## Your instructions
Across all the entries below, count each line that holds "foreground" and report the figure only.

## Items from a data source
━━━━━━━━━━━━━━━━━━━━━━━━━━━━━━

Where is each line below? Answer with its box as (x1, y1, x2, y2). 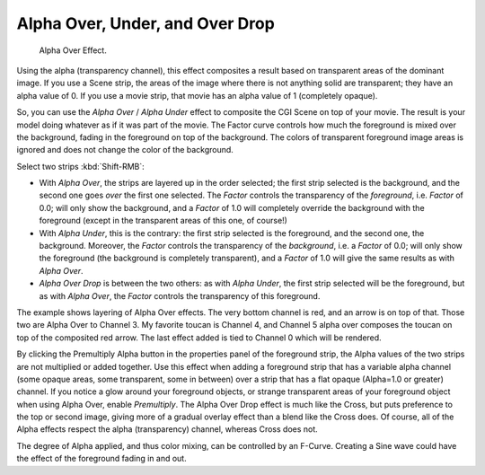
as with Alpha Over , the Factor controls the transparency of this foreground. (39, 290, 321, 301)
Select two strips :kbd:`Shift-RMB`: (16, 161, 145, 172)
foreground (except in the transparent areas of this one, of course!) (39, 216, 287, 226)
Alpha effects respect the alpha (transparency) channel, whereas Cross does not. (16, 424, 318, 435)
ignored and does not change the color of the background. (16, 145, 234, 155)
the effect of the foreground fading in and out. (16, 453, 188, 464)
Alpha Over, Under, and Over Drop (16, 13, 276, 33)
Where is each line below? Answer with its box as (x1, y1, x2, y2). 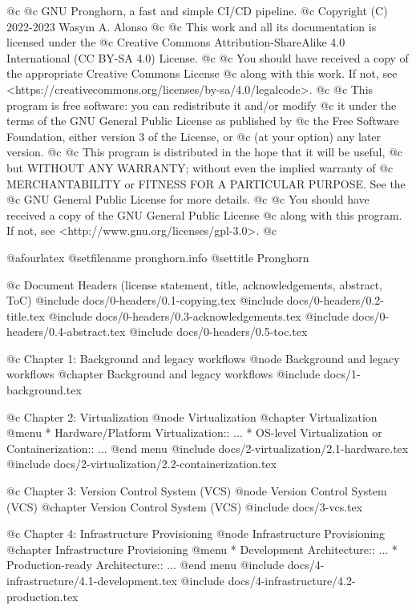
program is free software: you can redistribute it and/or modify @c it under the (6, 96, 397, 113)
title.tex (6, 307, 45, 324)
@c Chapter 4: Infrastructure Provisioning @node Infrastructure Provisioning (6, 525, 386, 542)
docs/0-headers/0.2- (286, 292, 384, 309)
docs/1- (324, 366, 361, 382)
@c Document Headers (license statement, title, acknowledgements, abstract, (6, 276, 383, 293)
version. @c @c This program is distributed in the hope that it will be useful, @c (6, 143, 403, 160)
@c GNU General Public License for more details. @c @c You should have (6, 191, 370, 208)

━━━━━━━━━━━━━━━━━━━━━━━━━━━━━━

## Response below
3